Avrupa Kürt Kadın Hareketi TJK-E, 30 Haziran-3 Temmuz 2023 tarihleri arasında 7. Kongre’sini gerçekleştirdi. Kongreye 7 ülkeden TJK-E bünyesinde yer alan çatı örgütleri, Kurdistanî örgütler, inanç alanları, kadın kurumları temsilcilerinin de aralarında bulunduğu 100’ü aşkın delege katıldı. 23 Aralık 2022’de Paris’te katledilen Evîn Goyî’ye adanan kongrede, geçen bir yıla damgasını vuran kadın eylemleri, Avrupa’daki Kürt kadın örgütlenmesi, İmralı’da mutlak tecrit, demokratik ekolojik kadın eksenli paradigma çerçevesinde değişim ve dönüşüm gibi çok sayıda konu tartışıldı, kararlara ulaşıldı. “Jin Jiyan Azadî ile Kadın Devrimine Yürüyoruz” şiarı ile gerçekleşen kongrenin ayrıntıları ve sonuçlarını TJK-E Üyesi Evîn Mizgîn’le konuştuk. Mizgîn’in verdiği yanıtlardan hareketle, 2023-2024 yılı da TJK-E için mücadele ivmesinin daha yükseleceği bir yıl olacak.
2022 yılı dünya genelinde kadın isyanının yükseldiği bir yıl oldu. Avrupa Kürt Kadın Hareketi olarak bu direnişte sizin temel gündemleriniz nelerdi?
TJK-E olarak mücadele dolu bir süreci geride bıraktık.

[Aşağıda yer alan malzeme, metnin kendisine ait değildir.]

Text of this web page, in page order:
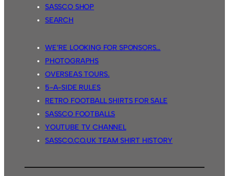
SASSCO SHOP
SEARCH
WE’RE LOOKING FOR SPONSORS…
PHOTOGRAPHS
OVERSEAS TOURS.
5-A-SIDE RULES
RETRO FOOTBALL SHIRTS FOR SALE
SASSCO FOOTBALLS
YOUTUBE TV CHANNEL
SASSCO.CO.UK TEAM SHIRT HISTORY
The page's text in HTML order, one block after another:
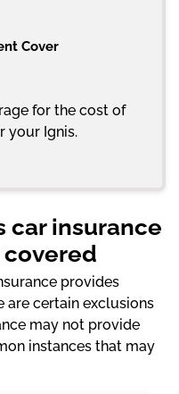
Cover
for the cost of
your Ignis.
car insurance
covered
provides
are certain exclusions
may not provide
instances that may
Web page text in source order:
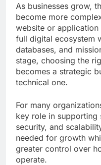
As businesses grow,
become more
website or
full digital ecosystem
databases, and
stage, choosing the
becomes a strategic
technical one.
For many
key role in supporting
security, and
needed for growth
greater control over
operate.
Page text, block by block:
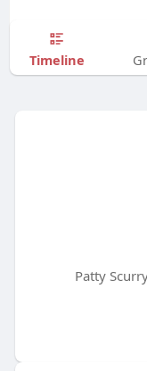
Timeline
Patty

Temel gündemlerimizden biri kadına yönelik sistematik saldırılar ve buna karşı kadınların ortak direnişiydi. Avrupa kadın hareketi olarak da genel olarak da Kürt kadınlarının öncülüğünde kadınların alternatif duruşları, eylem ve etkinlikleri 2022’ye damgasını vurdu. Bu öncülük ve dünya genelinde gelişen ilgi, saldırıları da beraberinde getirdi. İdeolojik saldırılar kadar, fiziki saldırılar da gelişti. Rojava’da birçok öncü kadın arkadaş Türk devletinin SİHA saldırılarıyla hedeflendi, şehit düşen arkadaşlarımız oldu.

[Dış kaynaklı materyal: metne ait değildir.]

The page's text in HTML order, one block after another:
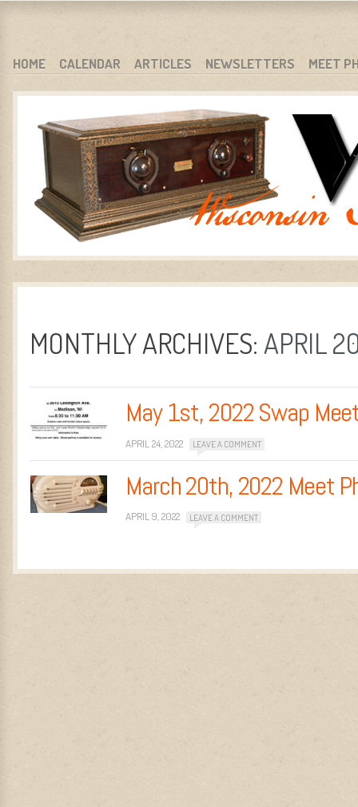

Katliamlara karşı serhildandaydık
Süleymaniye’de Jineolojî Akademisi Üyesi Nagihan Akarsel’in Türk devlet güçleri tarafından katledilmesi ardından, 2022 Aralık ayında 2. Paris Katliamı’nı yaşadık. Evîn Goyî arkadaşımız şahsında Kürt Kadın Hareketi hedeflendi. 21. Yüzyılın yükselen kadın direnişinin önü böylesi saldırılarla alınmak istendi. Kürt kadınları ve halkı katliama büyük bir serhildanla yanıt verdi. Yine yıl boyunca kadınlara yönelik şiddet, taciz, tecavüz, öldürme gibi sistematik saldırılar da sürdü. Erkek egemen sistemin kadınlara yönelik saldırılarına karşı diğer kadın hareketleri ile ortak gündemler çerçevesinde eylem ve etkinlikler yapıldı. Özellikle katledilen kadınların davalarının takibi, buna yönelik kamuoyu oluşturmada yerel meclislerimizin önemli bir çaba ve emekleri oldu. 2022 yılı içerisinde önemli gündemlerimizden biri de Kürt Halk Önderi Abdullah Öcalan’a karşı uygulanan ağırlaştırılmış tecritti. 2 yıla yakındır hiçbir iletişimin sağlanmadığı İmralı’da devreye konulan her politikayı Kürt halkı ve kadınlarına uygulanmış olarak görüyoruz. Uluslararası güçler ve faşist Türk devletinin 24 yıldır İmralı’da uyguladıkları soykırım politikası, Kürt halkına kimyasal silah, bombardımanlar, her gün katliam olarak dönüyor. Bakûr’da her gün onlarca Kürt siyasetçi tutuklanıyor. Dolayısıyla daha önce de dikkat çektiğimiz üzere, tecrit kırılmadan Kürt kadınlarına ve halkına yönelik sistematik soykırım saldırıları devam edecektir. 2022’de Kürt soykırım politikalarına karşı kadın hareketi olarak önemli bir direniş ve mücadele içerisinde olduğumuzu belirtmek yanlış olmayacaktır. Bununla paralel 2021 yılı itibariyle daha da hız kazanan Medya Savunma Alanları’na dönük bombardımanlar ve yasaklı kimyasal silahların kullanımına karşı da yıl boyu eylemdeydik.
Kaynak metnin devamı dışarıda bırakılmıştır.